Task description:
If a record holds a picture, drop the picture and repeat everything else word for word.

+ + + + + + +

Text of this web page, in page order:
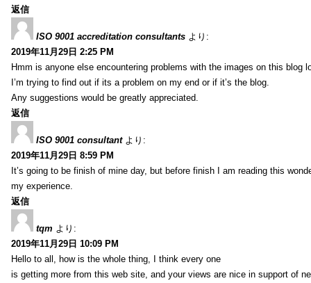
返信
ISO 9001 accreditation consultants より:
2019年11月29日 2:25 PM
Hmm is anyone else encountering problems with the images on this blog
I’m trying to find out if its a problem on my end or if it’s the blog.
Any suggestions would be greatly appreciated.
返信
ISO 9001 consultant より:
2019年11月29日 8:59 PM
It’s going to be finish of mine day, but before finish I am reading this
my experience.
返信
tqm より:
2019年11月29日 10:09 PM
Hello to all, how is the whole thing, I think every one
is getting more from this web site, and your views are nice in support of
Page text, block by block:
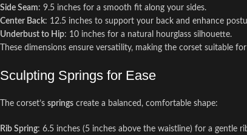
Side Seam: 9.5 inches for a smooth fit along your sides.
Center Back: 12.5 inches to support your back and enhance
Underbust to Hip: 10 inches for a natural hourglass silhouette.
These dimensions ensure versatility, making the corset suitable
Sculpting Springs for Ease
The corset’s springs create a balanced, comfortable shape:
Rib Spring: 6.5 inches (5 inches above the waistline) for a gentle
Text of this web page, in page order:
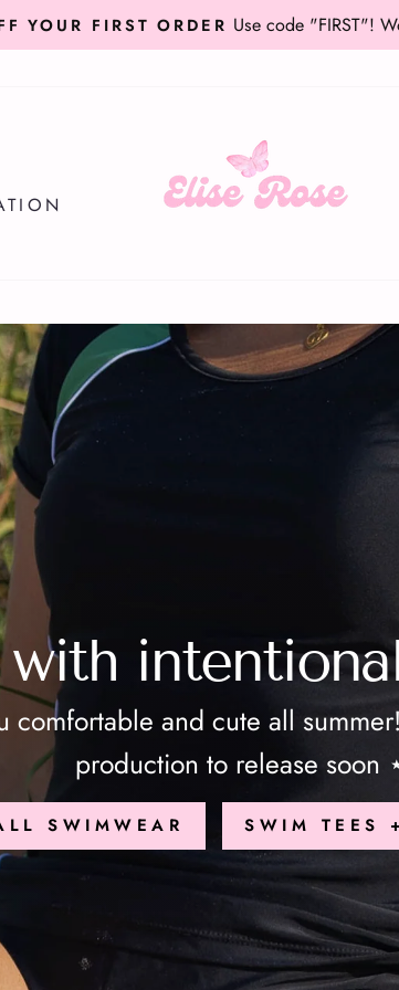
Pause
USE CODE TAKE5 for $5 extra off
Elise
Rose
Swimwear
comfortable and cute all
production to release soon
SWIMWEAR SWIM TEES
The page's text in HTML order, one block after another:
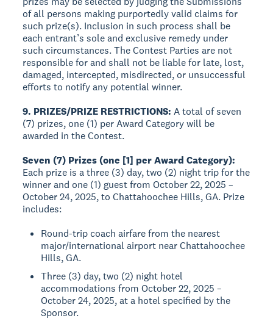
of all persons making purportedly valid claims for
such prize(s). Inclusion in such process shall be
each entrant’s sole and exclusive remedy under
such circumstances. The Contest Parties are not
responsible for and shall not be liable for late, lost,
damaged, intercepted, misdirected, or unsuccessful
efforts to notify any potential winner.
9. PRIZES/PRIZE RESTRICTIONS: A total of seven
(7) prizes, one (1) per Award Category will be
awarded in the Contest.
Seven (7) Prizes (one [1] per Award Category):
Each prize is a three (3) day, two (2) night trip for the
winner and one (1) guest from October 22, 2025 –
October 24, 2025, to Chattahoochee Hills, GA. Prize
includes:
Round-trip coach airfare from the nearest
major/international airport near Chattahoochee
Hills, GA.
Three (3) day, two (2) night hotel
accommodations from October 22, 2025 –
October 24, 2025, at a hotel specified by the
Sponsor.
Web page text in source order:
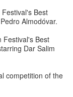
Best
Almodóvar.
Festival's Best
Dar Salim
competition of the
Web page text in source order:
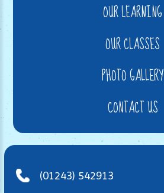
OUR LEARNING
OUR CLASSES
PHOTO GALLERY
CONTACT US
(01243) 542913
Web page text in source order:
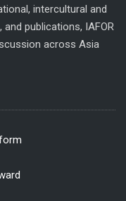
intercultural and
publications, IAFOR
across Asia
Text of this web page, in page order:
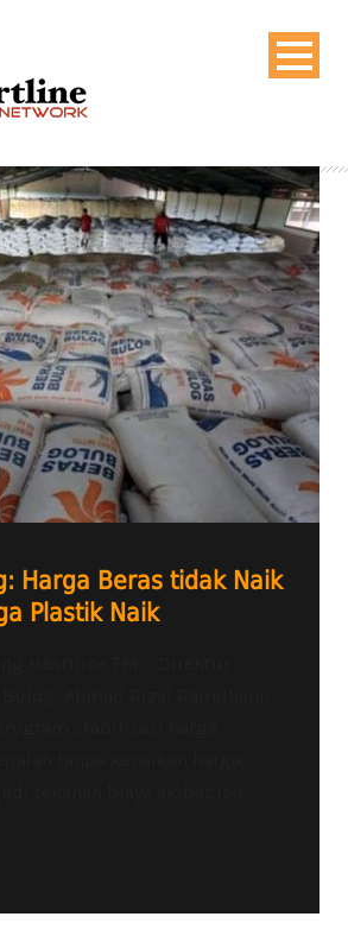
Harga Beras tidak Naik
Plastik Naik
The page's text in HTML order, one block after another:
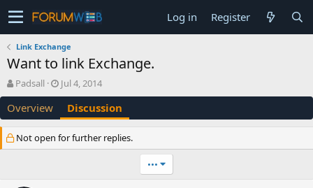
Log in Register
Link Exchange
Want to link Exchange.
T
h
r
e
a
Padsall
S
t
r
t
Jul 4, 2014
Overview Discussion
Not open for further replies.
•••
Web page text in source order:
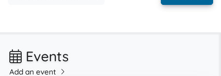
Events
Add an event
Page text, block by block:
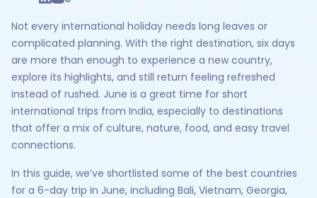
Not every international holiday needs long leaves or
complicated planning. With the right destination, six days
are more than enough to experience a new country,
explore its highlights, and still return feeling refreshed
instead of rushed. June is a great time for short
international trips from India, especially to destinations
that offer a mix of culture, nature, food, and easy travel
connections.
In this guide, we’ve shortlisted some of the best countries
for a 6-day trip in June, including Bali, Vietnam, Georgia,
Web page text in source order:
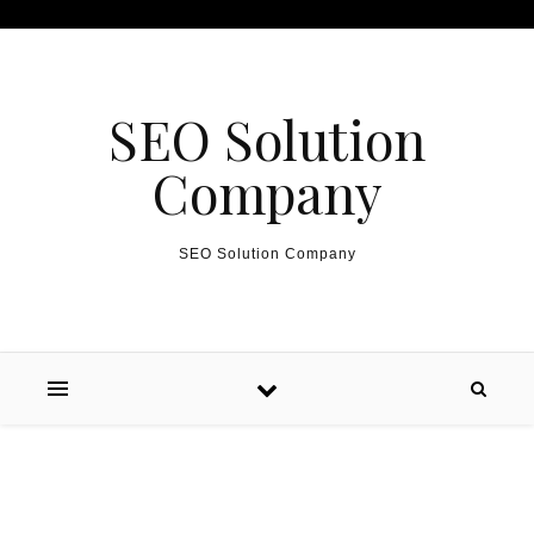
SEO Solution
Company
SEO Solution Company
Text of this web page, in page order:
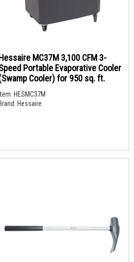
MC37M 3,100 CFM 3-
Portable Evaporative Cooler
Cooler) for 950 sq. ft.
Item: HESMC37M
Brand: Hessaire
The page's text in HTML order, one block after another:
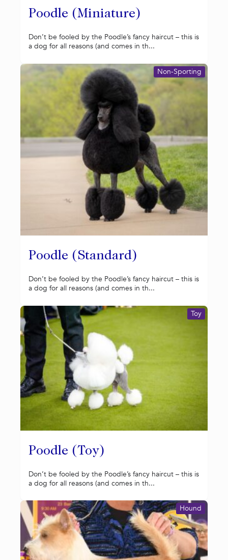
Poodle (Miniature)
Don’t be fooled by the Poodle’s fancy haircut – this is
a dog for all reasons (and comes in th...
Poodle (Standard)
Non-Sporting
Don’t be fooled by the Poodle’s fancy haircut – this is
a dog for all reasons (and comes in th...
Poodle (Toy)
Toy
Don’t be fooled by the Poodle’s fancy haircut – this is
a dog for all reasons (and comes in th...
Hound
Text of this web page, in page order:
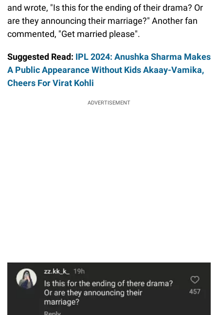
and wrote, "Is this for the ending of their drama? Or
are they announcing their marriage?" Another fan
commented, "Get married please".
Suggested Read: IPL 2024: Anushka Sharma Makes
A Public Appearance Without Kids Akaay-Vamika,
Cheers For Virat Kohli
ADVERTISEMENT
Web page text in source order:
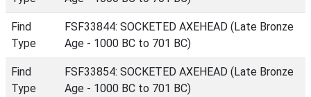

+ + + + + + +

Task output:
Text of this web page, in page order:
返信
ISO 9001 accreditation consultants より:
2019年11月29日 2:25 PM
Hmm is anyone else encountering problems with the images on this blog
I’m trying to find out if its a problem on my end or if it’s the blog.
Any suggestions would be greatly appreciated.
返信
ISO 9001 consultant より:
2019年11月29日 8:59 PM
It’s going to be finish of mine day, but before finish I am reading this
my experience.
返信
tqm より:
2019年11月29日 10:09 PM
Hello to all, how is the whole thing, I think every one
is getting more from this web site, and your views are nice in support of
Page text, block by block:
Side Seam: 9.5 inches for a smooth fit along your sides.
Center Back: 12.5 inches to support your back and enhance
Underbust to Hip: 10 inches for a natural hourglass silhouette.
These dimensions ensure versatility, making the corset suitable
Sculpting Springs for Ease
The corset’s springs create a balanced, comfortable shape:
Rib Spring: 6.5 inches (5 inches above the waistline) for a gentle
Text of this web page, in page order:
Pause
USE CODE TAKE5 for $5 extra off
Elise
Rose
Swimwear
comfortable and cute all
production to release soon
SWIMWEAR SWIM TEES
The page's text in HTML order, one block after another:
of all persons making purportedly valid claims for
such prize(s). Inclusion in such process shall be
each entrant’s sole and exclusive remedy under
such circumstances. The Contest Parties are not
responsible for and shall not be liable for late, lost,
damaged, intercepted, misdirected, or unsuccessful
efforts to notify any potential winner.
9. PRIZES/PRIZE RESTRICTIONS: A total of seven
(7) prizes, one (1) per Award Category will be
awarded in the Contest.
Seven (7) Prizes (one [1] per Award Category):
Each prize is a three (3) day, two (2) night trip for the
winner and one (1) guest from October 22, 2025 –
October 24, 2025, to Chattahoochee Hills, GA. Prize
includes:
Round-trip coach airfare from the nearest
major/international airport near Chattahoochee
Hills, GA.
Three (3) day, two (2) night hotel
accommodations from October 22, 2025 –
October 24, 2025, at a hotel specified by the
Sponsor.
Web page text in source order:
Best
Almodóvar.
Festival's Best
Dar Salim
competition of the
Web page text in source order:
OUR LEARNING
OUR CLASSES
PHOTO GALLERY
CONTACT US
(01243) 542913
Web page text in source order:
intercultural and
publications, IAFOR
across Asia
Text of this web page, in page order:
Harga Beras tidak Naik
Plastik Naik
The page's text in HTML order, one block after another:
Log in Register
Link Exchange
Want to link Exchange.
T
h
r
e
a
Padsall
S
t
r
t
Jul 4, 2014
Overview Discussion
Not open for further replies.
•••
Web page text in source order:
Events
Add an event
Page text, block by block:
Not every international holiday needs long leaves or
complicated planning. With the right destination, six days
are more than enough to experience a new country,
explore its highlights, and still return feeling refreshed
instead of rushed. June is a great time for short
international trips from India, especially to destinations
that offer a mix of culture, nature, food, and easy travel
connections.
In this guide, we’ve shortlisted some of the best countries
for a 6-day trip in June, including Bali, Vietnam, Georgia,
Web page text in source order:
SEO Solution
Company
SEO Solution Company
Text of this web page, in page order:
MC37M 3,100 CFM 3-
Portable Evaporative Cooler
Cooler) for 950 sq. ft.
Item: HESMC37M
Brand: Hessaire
The page's text in HTML order, one block after another:
Poodle (Miniature)
Don’t be fooled by the Poodle’s fancy haircut – this is
a dog for all reasons (and comes in th...
Poodle (Standard)
Non-Sporting
Don’t be fooled by the Poodle’s fancy haircut – this is
a dog for all reasons (and comes in th...
Poodle (Toy)
Toy
Don’t be fooled by the Poodle’s fancy haircut – this is
a dog for all reasons (and comes in th...
Hound
Text of this web page, in page order:
and wrote, "Is this for the ending of their drama? Or
are they announcing their marriage?" Another fan
commented, "Get married please".
Suggested Read: IPL 2024: Anushka Sharma Makes
A Public Appearance Without Kids Akaay-Vamika,
Cheers For Virat Kohli
ADVERTISEMENT
Web page text in source order:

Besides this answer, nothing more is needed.